さらに、「個別政策分野の具体的補強」については、推進中のおだわらTRYプランにおける実施計画などと繋げてその着実な遂行が図られており、多くの補強策は実施に移されています。
このように、第2ステージに掲げた各種取り組みについては、高い割合で実施に移されており、目的とする課題解決への着手は大きく進んできました。そしてその中では、地域の力・市民の力は、より多様に、そしてより活発に発揮されるようになっています。加えて、市民と行政の協働は、意識面・行動面ともに様々な分野で定着しつつあるといって良いでしょう。
重要なことは、これらの様々な取り組みの結果でもある財政状況の推移ですが、全会計における市債および債務負担行為の残高総額は、第1ステージ前の平成19年度末の1492億円から、第2ステージ終了に近い平成27年度末見込みで1164億円へと、実に328億円削減となりました。さらに、家計の預貯金に該当する財政調整基金は、平成19年度末で15億円だったものが、平成27年度末には55億円と、40億円もの積み増しが行われるに至っています。このように、第1・第2の両ステージを通じた取り組みは、財政面でも健全性をしっかりと確保・改善しつつ遂行されてきたものです。
しかしながら、取り組むべき課題は依然として山積しています。
協働による課題解決のモデル作りや、地域コミュニティを単位とした住民自治への取り組み、様々な主体による地域経済活性化への動きなどは、まだその途上であり、揺ぎないものへと仕上げていくべき段階にあります。未来を担う子どもたちの教育環境の整備や、子育て環境の更なる充実は喫緊の課題です。急速に進む高齢化に伴う社会的コストを抑える上でも、また貴重なシニア人材に元気で活躍していただくためにも、高齢者向けの各種施策の充実が急務です。
3大案件のうち地下街とお城通り再開発は具体化したものの、芸術文化創造センターは入札不調による難しい状況を乗り越えねばなりません。
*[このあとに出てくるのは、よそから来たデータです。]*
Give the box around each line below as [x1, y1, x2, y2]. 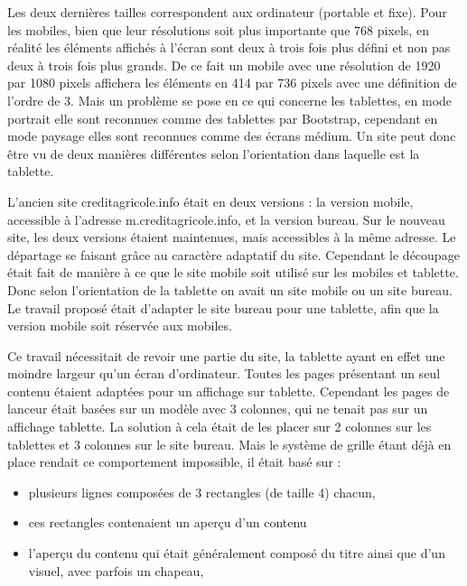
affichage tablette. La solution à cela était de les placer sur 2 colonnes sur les [7, 417, 432, 436]
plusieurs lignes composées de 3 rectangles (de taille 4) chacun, [28, 482, 376, 501]
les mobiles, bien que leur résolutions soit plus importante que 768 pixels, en [7, 20, 429, 39]
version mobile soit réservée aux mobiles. [7, 316, 232, 335]
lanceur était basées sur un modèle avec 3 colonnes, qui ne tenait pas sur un [7, 399, 428, 418]
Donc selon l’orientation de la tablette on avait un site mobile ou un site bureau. [7, 280, 453, 299]
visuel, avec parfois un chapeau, [28, 561, 204, 580]
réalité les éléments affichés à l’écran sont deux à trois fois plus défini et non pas [7, 38, 451, 57]
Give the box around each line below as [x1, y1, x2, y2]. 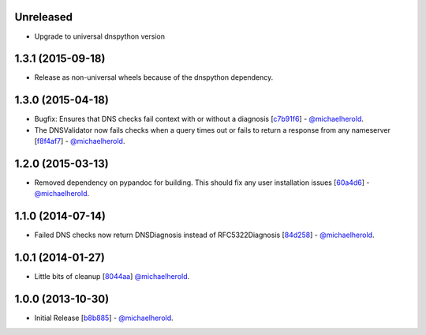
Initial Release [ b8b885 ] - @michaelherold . [34, 313, 174, 323]
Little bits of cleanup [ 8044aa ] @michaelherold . [34, 272, 190, 281]
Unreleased [14, 10, 73, 24]
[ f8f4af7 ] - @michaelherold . [34, 137, 125, 146]
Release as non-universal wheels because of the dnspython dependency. [34, 73, 274, 82]
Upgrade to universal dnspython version [34, 32, 166, 41]
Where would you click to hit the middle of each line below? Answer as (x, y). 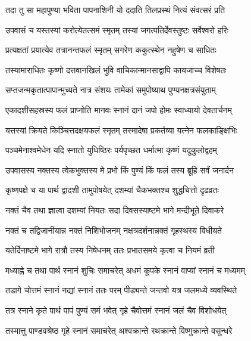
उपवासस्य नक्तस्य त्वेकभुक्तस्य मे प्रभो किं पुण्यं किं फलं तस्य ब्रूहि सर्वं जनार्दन (120, 170)
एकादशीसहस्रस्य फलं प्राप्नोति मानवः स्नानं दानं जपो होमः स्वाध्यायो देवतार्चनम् (119, 109)
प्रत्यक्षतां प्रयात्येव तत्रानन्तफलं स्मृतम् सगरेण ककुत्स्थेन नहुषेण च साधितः (111, 50)
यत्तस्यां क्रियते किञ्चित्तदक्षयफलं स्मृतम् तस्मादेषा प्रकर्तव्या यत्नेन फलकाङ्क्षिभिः (121, 130)
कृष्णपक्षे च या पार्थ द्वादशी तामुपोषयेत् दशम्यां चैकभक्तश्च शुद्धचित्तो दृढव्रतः (112, 190)
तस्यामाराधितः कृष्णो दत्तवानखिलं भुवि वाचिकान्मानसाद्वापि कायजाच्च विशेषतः (116, 69)
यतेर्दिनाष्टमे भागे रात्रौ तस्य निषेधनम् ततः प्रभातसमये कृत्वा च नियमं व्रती (110, 250)
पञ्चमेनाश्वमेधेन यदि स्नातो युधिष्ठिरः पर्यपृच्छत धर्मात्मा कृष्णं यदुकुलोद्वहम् (111, 150)
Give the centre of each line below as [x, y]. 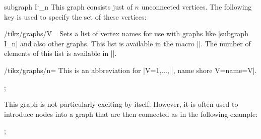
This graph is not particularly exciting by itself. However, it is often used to [121, 104]
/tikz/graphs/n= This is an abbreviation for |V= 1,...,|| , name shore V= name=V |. [130, 70]
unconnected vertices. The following [197, 7]
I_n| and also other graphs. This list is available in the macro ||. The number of [127, 43]
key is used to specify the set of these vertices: [75, 16]
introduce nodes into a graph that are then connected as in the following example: [131, 114]
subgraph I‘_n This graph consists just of [68, 7]
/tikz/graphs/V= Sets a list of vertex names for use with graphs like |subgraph [126, 33]
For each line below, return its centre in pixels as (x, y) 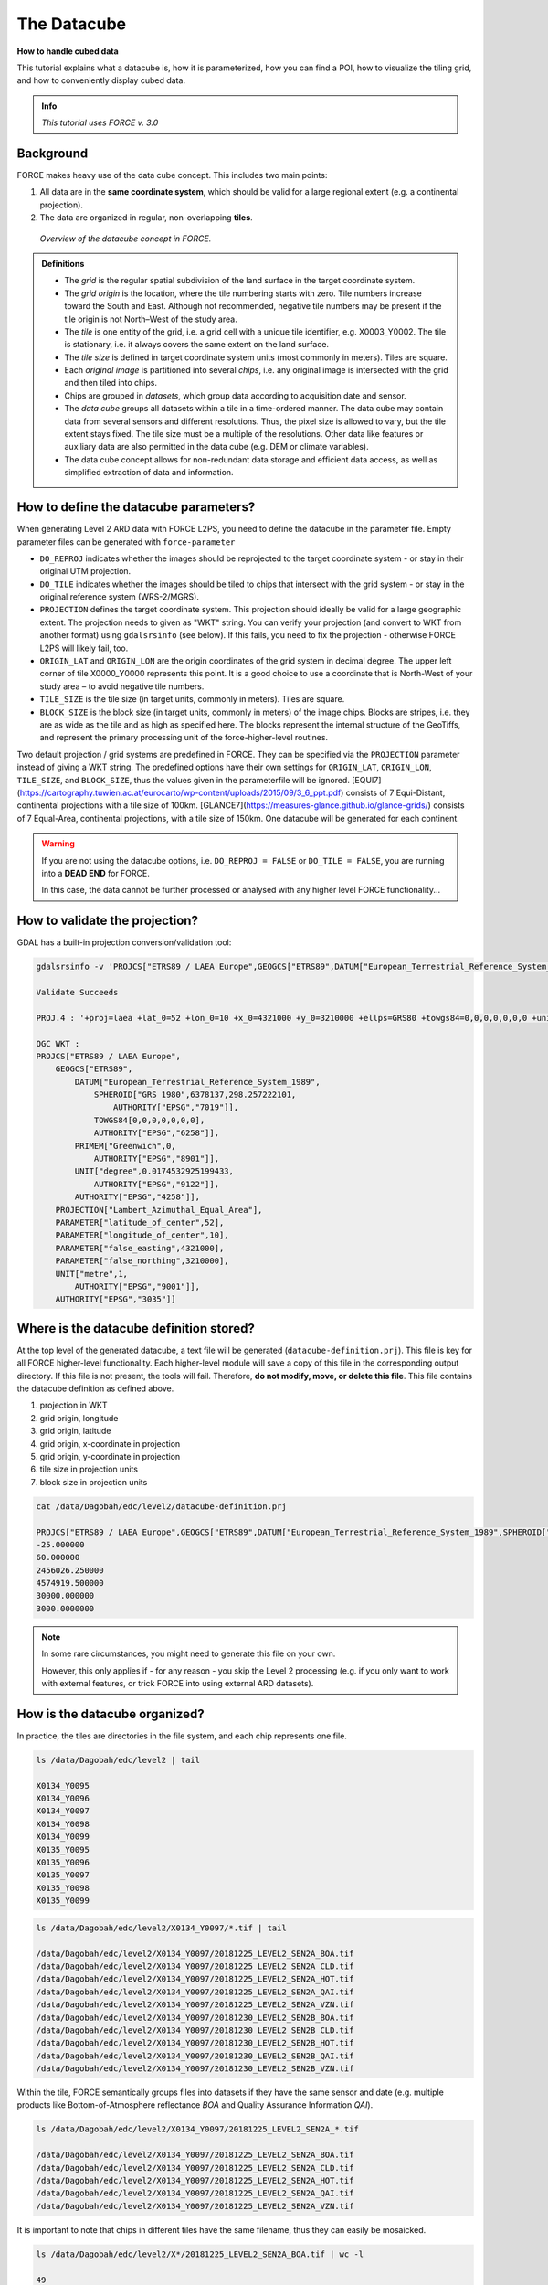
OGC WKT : (58, 1043)
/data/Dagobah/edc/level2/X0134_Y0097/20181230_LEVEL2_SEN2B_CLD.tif (195, 2030)
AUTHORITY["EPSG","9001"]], (137, 1286)
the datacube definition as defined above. (95, 1388)
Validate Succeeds (77, 992)
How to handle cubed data (68, 51)
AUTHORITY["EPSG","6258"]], (156, 1133)
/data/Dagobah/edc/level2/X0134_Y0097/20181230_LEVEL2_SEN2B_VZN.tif (195, 2069)

斎場・ごみ焼却施設・市立病院など市民生活になくてはならない公共施設の老朽化対策が待ったなしとなっているほか、道路・上下水道・橋梁などのインフラの着実な更新が必要です。
さらに、都市制度をめぐる国の様々な動きも視野に、県西地域の中心的役割を果たしてきた小田原市の、基礎自治体としてのあり方について、中核市移行や合併なども視野に、本格的な検討作業を進めるべき局面に至っており、腰を据えた取り組みが必要です。
このように、第1ステージからの流れを受け、第2ステージでも様々な取り組みが大きく前進した一方で、この先へ更に進んでいく上での課題はまだ多く残っていると共に、時代と社会の趨勢のなかで、基礎自治体としての更なるチャレンジが求められている状況にあります。